There isn't one, but I will definitely add it!

------
chrismorgan
On this particular page, it’s been split up into two stylesheets: the base
part, and a theme; and JavaScript is required to load the theme, without which
it looks awful. It would be nice for that to be fixed.

My usual complaint about these things is hijacking of existing semantic
elements for presentation purposes. AbsoluteDestiny has dealt with that, so
I’ll lay off this time. Beyond that: you have followed one of the routes I
usually suggest, which is using your own elements (e.g. <vstack>). Good! I
approve! Just one thing: if you want your markup to be valid HTML, put a
hyphen in your element names so that they’re proper autonomous custom elements
rather than just unknown elements that could theoretically be assigned meaning
in the future. <v-stack>, <r-vstack>, <ridge-vstack>, something like that.

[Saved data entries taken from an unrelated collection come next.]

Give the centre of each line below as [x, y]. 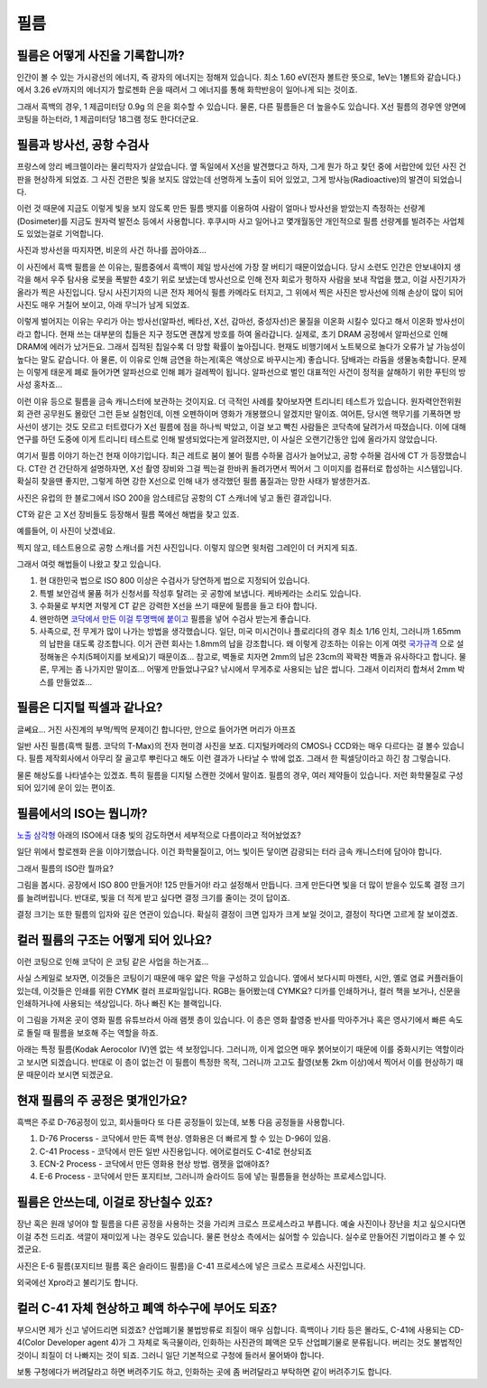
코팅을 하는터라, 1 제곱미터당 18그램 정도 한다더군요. [108, 119]
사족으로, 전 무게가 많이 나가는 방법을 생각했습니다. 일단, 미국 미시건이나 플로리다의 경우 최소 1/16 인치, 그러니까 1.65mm [250, 632]
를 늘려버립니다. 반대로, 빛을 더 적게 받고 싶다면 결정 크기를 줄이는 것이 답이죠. [153, 897]
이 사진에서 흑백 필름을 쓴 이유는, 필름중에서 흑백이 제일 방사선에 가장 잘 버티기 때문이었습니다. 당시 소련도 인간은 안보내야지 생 [239, 267]
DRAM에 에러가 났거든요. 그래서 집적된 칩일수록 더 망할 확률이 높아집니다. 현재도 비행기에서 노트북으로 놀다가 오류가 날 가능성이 [241, 347]
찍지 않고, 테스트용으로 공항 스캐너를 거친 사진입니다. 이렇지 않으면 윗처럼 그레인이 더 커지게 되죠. [187, 548]
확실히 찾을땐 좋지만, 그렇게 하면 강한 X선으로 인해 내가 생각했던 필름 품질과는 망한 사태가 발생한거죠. [193, 481]
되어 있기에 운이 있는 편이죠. [66, 788]

Other matters of HTML validity, mostly pretty harmless and about the markup
shown on the sample page:

• You have some stray end tags: </img>, </input>. These are empty elements, so
they don’t have end tags (that is, it’s actively wrong to write them, though
in practice it’s completely harmless).

• You’re not allowed to put buttons inside links, though it will _probably_
work almost properly in all browsers. The notable interactivity problem is
that the link and the button are both focusable, so it messes up keyboard
navigation a little. (A related case is links inside links, which is actively
forbidden in the parser, and not handled by browsers. My vague recollection is
that Firefox was the only one that did what a sane person would expect in the
past, and no one else wanted to implement it, so they ripped the functionality
out of spec and browser, to the regret of some.)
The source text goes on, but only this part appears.